Copies of all lines containing the string "treatments" are needed from the data below.

### INPUT DATA

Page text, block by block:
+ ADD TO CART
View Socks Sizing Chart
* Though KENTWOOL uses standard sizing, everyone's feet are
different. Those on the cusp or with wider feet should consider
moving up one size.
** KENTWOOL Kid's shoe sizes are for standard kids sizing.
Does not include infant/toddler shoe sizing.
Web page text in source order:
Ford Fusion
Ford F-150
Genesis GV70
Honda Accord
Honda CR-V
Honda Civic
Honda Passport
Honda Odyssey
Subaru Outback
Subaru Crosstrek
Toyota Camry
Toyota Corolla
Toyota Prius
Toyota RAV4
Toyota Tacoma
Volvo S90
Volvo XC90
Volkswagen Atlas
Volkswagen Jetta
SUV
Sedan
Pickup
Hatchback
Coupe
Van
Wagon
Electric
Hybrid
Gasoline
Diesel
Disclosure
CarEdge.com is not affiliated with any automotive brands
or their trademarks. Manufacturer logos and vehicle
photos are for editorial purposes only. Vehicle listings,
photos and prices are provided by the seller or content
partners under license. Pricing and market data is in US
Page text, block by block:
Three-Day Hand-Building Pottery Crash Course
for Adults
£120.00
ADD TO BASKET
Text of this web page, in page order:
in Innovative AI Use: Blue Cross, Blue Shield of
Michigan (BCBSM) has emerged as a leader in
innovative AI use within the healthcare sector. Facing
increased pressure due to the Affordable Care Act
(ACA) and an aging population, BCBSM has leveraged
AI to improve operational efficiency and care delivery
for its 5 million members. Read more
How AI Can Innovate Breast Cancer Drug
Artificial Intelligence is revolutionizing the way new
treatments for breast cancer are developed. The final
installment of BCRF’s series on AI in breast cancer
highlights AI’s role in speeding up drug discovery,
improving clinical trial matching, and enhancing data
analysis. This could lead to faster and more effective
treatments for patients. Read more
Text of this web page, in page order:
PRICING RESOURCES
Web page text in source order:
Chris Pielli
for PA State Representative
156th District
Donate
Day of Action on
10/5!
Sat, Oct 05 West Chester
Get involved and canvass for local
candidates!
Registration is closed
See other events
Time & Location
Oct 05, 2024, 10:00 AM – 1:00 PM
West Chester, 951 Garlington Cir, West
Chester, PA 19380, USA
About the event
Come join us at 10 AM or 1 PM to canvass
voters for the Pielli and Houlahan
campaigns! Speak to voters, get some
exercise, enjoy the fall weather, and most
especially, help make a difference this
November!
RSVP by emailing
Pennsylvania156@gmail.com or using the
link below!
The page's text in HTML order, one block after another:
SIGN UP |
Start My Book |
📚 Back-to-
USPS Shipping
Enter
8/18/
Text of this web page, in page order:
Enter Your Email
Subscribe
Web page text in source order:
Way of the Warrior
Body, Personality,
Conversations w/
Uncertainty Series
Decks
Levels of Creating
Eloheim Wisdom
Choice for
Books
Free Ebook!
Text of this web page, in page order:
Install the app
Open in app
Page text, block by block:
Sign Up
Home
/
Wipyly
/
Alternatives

######

__FINAL ANSWER__.
treatments for breast cancer are developed. The final
treatments for patients. Read more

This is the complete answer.